I am a grammar Nazi, and there is not a more polite way to say that. Actually, maybe grammar snob is a more polite way to say that. Whatever, that’s what I am.
Yet, as an English assistant in a French school, I can cut non-native speakers all kinds of slack. I don’t care if my students say “I have fifteen years.” I don’t care if I hear “He is my sister.” It doesn’t matter. I know what they mean, and they are trying to remember a thousand different words that sound like nonsensical sounds. I know this because I in turn butcher French in fantastic and confusing ways every day of my life.
But if you are a native speaker of English, you have no excuses on this one. I read this on Facebook from someone who should know better. I’s. I’s is not a word. It even looks wrong when I write it. I’s I’s I’s I’s I’s. No. Bad touch. I saw it in the context of “My mom’s and I’s vacation was so much fun!” or something similar.
I’s is a word-ish-blech-thing that should never never ever cross your lips. It’s so slithery and sharp sounding, like a slithery and sharp thing. My simile brain is apparently on hiatus today. The root of my dislike for I’s is that it sounds icky, it’s horribly incorrect, and it needs to stop. Please?
Do this instead:
If you are a native speaker of English, you get to ignore my convoluted and probably boring explanation below and listen with your ears.
All you need to know is how to split apart the two subjects of the sentence and say them individually with the rest of the sentence. Subject 1: My mom’s. Subject 2: I’s
My mom’s vacation was so much fun. Yay! It’s perfect!
I’s vacation was so much fun. Ew. Nope.

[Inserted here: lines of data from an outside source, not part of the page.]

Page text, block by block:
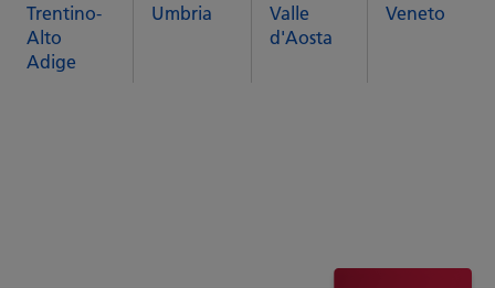
Trentino-
Alto
Adige
Umbria
Valle
d'Aosta
Veneto
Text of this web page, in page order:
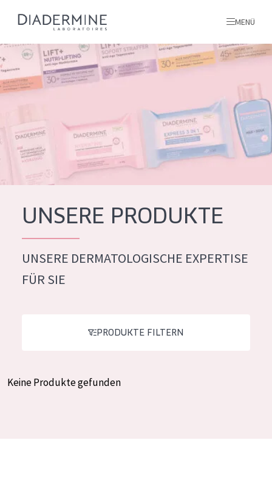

Never ever.
I have never heard anyone say or write that second sentence with only one subject. Hooray for native speaker intuition! What would you say instead? My. My vacation. My mom’s and my vacation. Easy peasy. For native speakers of English, anyway.
If that’s not you, don’t worry. There is a convoluted explanation below.
Convoluted explanation of pronouns that doesn’t even make sense to me depending on how tired I am:
Pronouns take the place of nouns. This is what happens with no pronouns: “Julia is going to stop at the store to pick up a baseball bat with which to beat incorrect grammar users. Would Julia’s mother whom Julia is addressing like for Julia to get anything for Julia’s mother?” In short, without pronouns, everything goes all to hell. I got confused just writing that.
With pronouns, however, I can say, “I am going to the store to pick up a baseball bat with which to beat incorrect grammar users. Would you like me to get anything, Mom?” Much better, if still troubling because of the implied violence.
They’re the words like I, she, he, it. Those little ones no one ever pays attention to.
And in English, we have handy dandy possessive pronouns, like “my” and “your” and “his” and “hers” and “their.” And that’s what goes here, in the vacation sentence.
My mom’s vacation + my vacation = my mom’s and my vacation.
Beautiful.
I really hope there are no grammatical errors here.